Nothing in the entries should be altered. Write them out in full.

START Exercise data

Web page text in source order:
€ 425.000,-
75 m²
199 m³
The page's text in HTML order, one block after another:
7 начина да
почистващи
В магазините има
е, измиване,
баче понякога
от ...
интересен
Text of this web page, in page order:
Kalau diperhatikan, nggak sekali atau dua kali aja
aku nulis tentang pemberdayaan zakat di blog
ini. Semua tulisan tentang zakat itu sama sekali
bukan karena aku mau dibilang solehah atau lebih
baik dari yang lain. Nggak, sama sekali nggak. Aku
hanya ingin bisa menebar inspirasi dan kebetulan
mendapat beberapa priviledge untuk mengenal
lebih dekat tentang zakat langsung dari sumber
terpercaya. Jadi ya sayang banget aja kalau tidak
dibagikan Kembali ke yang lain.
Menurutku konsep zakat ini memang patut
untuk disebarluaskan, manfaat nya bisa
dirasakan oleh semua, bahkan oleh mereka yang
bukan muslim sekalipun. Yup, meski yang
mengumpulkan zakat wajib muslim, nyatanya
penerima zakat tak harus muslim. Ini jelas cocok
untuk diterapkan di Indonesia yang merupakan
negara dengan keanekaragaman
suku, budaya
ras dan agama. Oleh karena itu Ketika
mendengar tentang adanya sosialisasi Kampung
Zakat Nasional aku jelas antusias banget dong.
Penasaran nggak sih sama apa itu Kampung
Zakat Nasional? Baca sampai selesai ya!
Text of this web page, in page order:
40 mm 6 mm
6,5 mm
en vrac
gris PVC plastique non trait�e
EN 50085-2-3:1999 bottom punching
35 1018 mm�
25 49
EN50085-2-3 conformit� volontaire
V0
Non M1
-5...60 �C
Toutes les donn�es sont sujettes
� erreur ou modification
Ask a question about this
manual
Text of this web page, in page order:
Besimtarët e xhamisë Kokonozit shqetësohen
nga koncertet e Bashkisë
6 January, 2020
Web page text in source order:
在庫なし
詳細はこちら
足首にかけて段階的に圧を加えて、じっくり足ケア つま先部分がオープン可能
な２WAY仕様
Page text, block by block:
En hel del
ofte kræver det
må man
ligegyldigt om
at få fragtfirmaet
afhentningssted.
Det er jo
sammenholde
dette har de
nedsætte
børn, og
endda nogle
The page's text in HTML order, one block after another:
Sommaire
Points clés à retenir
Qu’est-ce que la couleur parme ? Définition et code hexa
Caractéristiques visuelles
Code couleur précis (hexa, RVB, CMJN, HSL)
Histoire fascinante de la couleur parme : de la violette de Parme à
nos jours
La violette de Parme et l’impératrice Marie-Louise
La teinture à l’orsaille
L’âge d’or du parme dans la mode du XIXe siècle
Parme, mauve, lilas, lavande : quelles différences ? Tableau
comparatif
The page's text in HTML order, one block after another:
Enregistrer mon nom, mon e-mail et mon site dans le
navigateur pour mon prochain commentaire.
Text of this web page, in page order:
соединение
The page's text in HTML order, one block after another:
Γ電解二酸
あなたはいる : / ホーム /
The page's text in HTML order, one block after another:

END Exercise data

▶ [Worked solution]:
Web page text in source order:
€ 425.000,-
75 m²
199 m³
The page's text in HTML order, one block after another:
7 начина да
почистващи
В магазините има
е, измиване,
баче понякога
от ...
интересен
Text of this web page, in page order:
Kalau diperhatikan, nggak sekali atau dua kali aja
aku nulis tentang pemberdayaan zakat di blog
ini. Semua tulisan tentang zakat itu sama sekali
bukan karena aku mau dibilang solehah atau lebih
baik dari yang lain. Nggak, sama sekali nggak. Aku
hanya ingin bisa menebar inspirasi dan kebetulan
mendapat beberapa priviledge untuk mengenal
lebih dekat tentang zakat langsung dari sumber
terpercaya. Jadi ya sayang banget aja kalau tidak
dibagikan Kembali ke yang lain.
Menurutku konsep zakat ini memang patut
untuk disebarluaskan, manfaat nya bisa
dirasakan oleh semua, bahkan oleh mereka yang
bukan muslim sekalipun. Yup, meski yang
mengumpulkan zakat wajib muslim, nyatanya
penerima zakat tak harus muslim. Ini jelas cocok
untuk diterapkan di Indonesia yang merupakan
negara dengan keanekaragaman
suku, budaya
ras dan agama. Oleh karena itu Ketika
mendengar tentang adanya sosialisasi Kampung
Zakat Nasional aku jelas antusias banget dong.
Penasaran nggak sih sama apa itu Kampung
Zakat Nasional? Baca sampai selesai ya!
Text of this web page, in page order:
40 mm 6 mm
6,5 mm
en vrac
gris PVC plastique non trait�e
EN 50085-2-3:1999 bottom punching
35 1018 mm�
25 49
EN50085-2-3 conformit� volontaire
V0
Non M1
-5...60 �C
Toutes les donn�es sont sujettes
� erreur ou modification
Ask a question about this
manual
Text of this web page, in page order:
Besimtarët e xhamisë Kokonozit shqetësohen
nga koncertet e Bashkisë
6 January, 2020
Web page text in source order:
在庫なし
詳細はこちら
足首にかけて段階的に圧を加えて、じっくり足ケア つま先部分がオープン可能
な２WAY仕様
Page text, block by block:
En hel del
ofte kræver det
må man
ligegyldigt om
at få fragtfirmaet
afhentningssted.
Det er jo
sammenholde
dette har de
nedsætte
børn, og
endda nogle
The page's text in HTML order, one block after another:
Sommaire
Points clés à retenir
Qu’est-ce que la couleur parme ? Définition et code hexa
Caractéristiques visuelles
Code couleur précis (hexa, RVB, CMJN, HSL)
Histoire fascinante de la couleur parme : de la violette de Parme à
nos jours
La violette de Parme et l’impératrice Marie-Louise
La teinture à l’orsaille
L’âge d’or du parme dans la mode du XIXe siècle
Parme, mauve, lilas, lavande : quelles différences ? Tableau
comparatif
The page's text in HTML order, one block after another:
Enregistrer mon nom, mon e-mail et mon site dans le
navigateur pour mon prochain commentaire.
Text of this web page, in page order:
соединение
The page's text in HTML order, one block after another:
Γ電解二酸
あなたはいる : / ホーム /
The page's text in HTML order, one block after another:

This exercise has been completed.